Agriculture uses 80% of the water and that's where the biggest capital investment has to come, changing from spray irrigation to subsoil drip irrigation. Yes, that makes mechanization problematic for some crops. However, they need to reduce as much evaporation of scarce water into the air as they can and drip irrigation is the way to do it.

Homeowners are going to have to learn how to do things like wash clothing less frequently and bag the dishwashers, they're water wasters. Golf courses need to Astroturf their fairways, although the putting green with grass is likely to stay. Water hazards should be no more.

Swimming pools need solar covers to stop evaporation when no one is swimming.

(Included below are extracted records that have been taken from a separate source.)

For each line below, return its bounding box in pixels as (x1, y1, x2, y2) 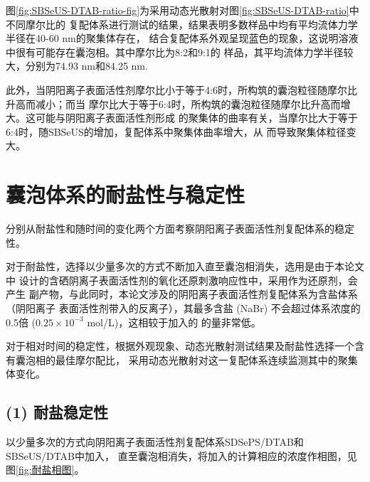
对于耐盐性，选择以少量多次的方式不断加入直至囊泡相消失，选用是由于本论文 (6, 259, 364, 274)
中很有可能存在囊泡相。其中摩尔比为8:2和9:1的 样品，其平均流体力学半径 (6, 44, 344, 59)
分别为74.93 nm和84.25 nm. (25, 58, 148, 73)
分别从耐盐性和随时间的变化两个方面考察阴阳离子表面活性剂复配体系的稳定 (6, 221, 354, 236)
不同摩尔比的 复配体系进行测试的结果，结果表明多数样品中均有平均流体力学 (6, 16, 358, 31)
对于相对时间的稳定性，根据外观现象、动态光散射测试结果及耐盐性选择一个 (6, 338, 354, 353)
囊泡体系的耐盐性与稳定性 (6, 180, 245, 209)
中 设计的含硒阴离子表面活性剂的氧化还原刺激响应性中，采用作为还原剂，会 (6, 272, 358, 287)
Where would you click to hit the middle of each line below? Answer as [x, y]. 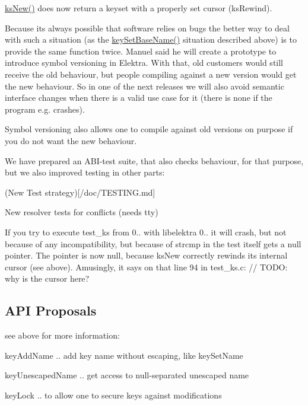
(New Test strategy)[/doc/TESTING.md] [80, 192]
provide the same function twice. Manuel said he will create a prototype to [141, 51]
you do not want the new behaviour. [71, 140]
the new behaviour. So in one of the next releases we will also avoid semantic [145, 86]
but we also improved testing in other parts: [85, 172]
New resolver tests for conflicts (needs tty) [82, 212]
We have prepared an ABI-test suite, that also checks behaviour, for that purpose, [154, 160]
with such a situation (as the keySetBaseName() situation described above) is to [151, 39]
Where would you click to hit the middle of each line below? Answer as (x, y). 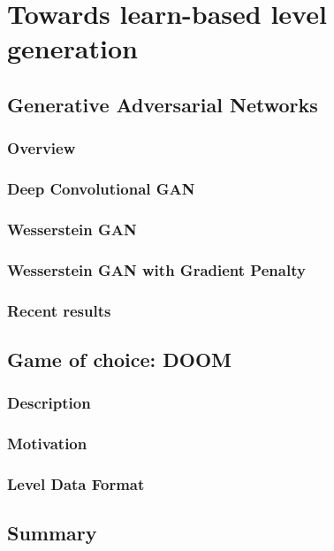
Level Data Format (76, 483)
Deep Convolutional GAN (101, 189)
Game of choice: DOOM (119, 359)
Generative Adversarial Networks (163, 104)
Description (49, 403)
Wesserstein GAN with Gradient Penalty (156, 269)
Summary (52, 533)
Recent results (59, 310)
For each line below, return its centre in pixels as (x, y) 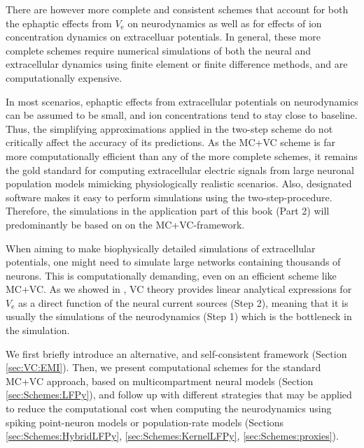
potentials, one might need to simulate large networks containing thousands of (173, 262)
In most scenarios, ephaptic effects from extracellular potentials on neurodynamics (182, 101)
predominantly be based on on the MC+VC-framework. (125, 224)
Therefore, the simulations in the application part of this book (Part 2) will (168, 211)
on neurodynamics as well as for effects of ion (225, 23)
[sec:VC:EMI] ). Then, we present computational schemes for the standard (163, 367)
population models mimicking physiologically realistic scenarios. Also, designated (179, 183)
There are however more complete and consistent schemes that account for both (177, 9)
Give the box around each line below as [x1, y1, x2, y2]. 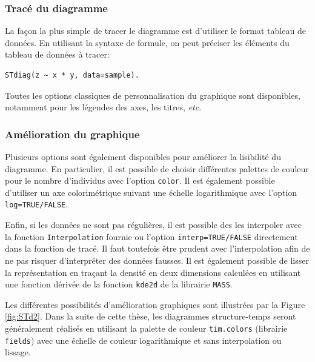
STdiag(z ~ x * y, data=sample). [5, 71, 139, 79]
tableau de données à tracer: [5, 48, 110, 61]
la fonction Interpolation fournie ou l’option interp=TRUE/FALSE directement [5, 230, 298, 243]
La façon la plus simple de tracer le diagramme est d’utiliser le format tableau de [5, 24, 306, 37]
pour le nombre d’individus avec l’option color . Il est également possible [5, 174, 275, 187]
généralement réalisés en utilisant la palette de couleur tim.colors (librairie [5, 321, 288, 334]
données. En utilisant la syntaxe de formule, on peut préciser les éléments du [5, 36, 290, 49]
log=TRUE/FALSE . [5, 198, 68, 210]

Lawn grass and English gardens need to go.

Instead of a pipeline so they can continue to be profligate with water, California needs a period of trying to conserve it so that after the next wet/dry cycle, they won't be caught quite as dry as they are now.

BlueCaliDem

(15,438 posts)
6. Agriculture in Calfiornia uses 80% of our water. Consumers: 20%.
Sun Apr 19, 2015, 10:51 AM
Apr 2015

The problem isn't that we don't have enough water to sustain our State. The problem lies with California's agriculture that uses and wastes 80% of our water supply, and have for YEARS.

What California needs to do is have agriculture go the Dylan Ratigan way: change California's water-wasting farms into hydropronic farms that would CUT water use on farms by 90%! THIS is what we need to do in addition to stopping the fracking (or charging taxes for it), recycling water and conserving water, as well. Then we'll be all right.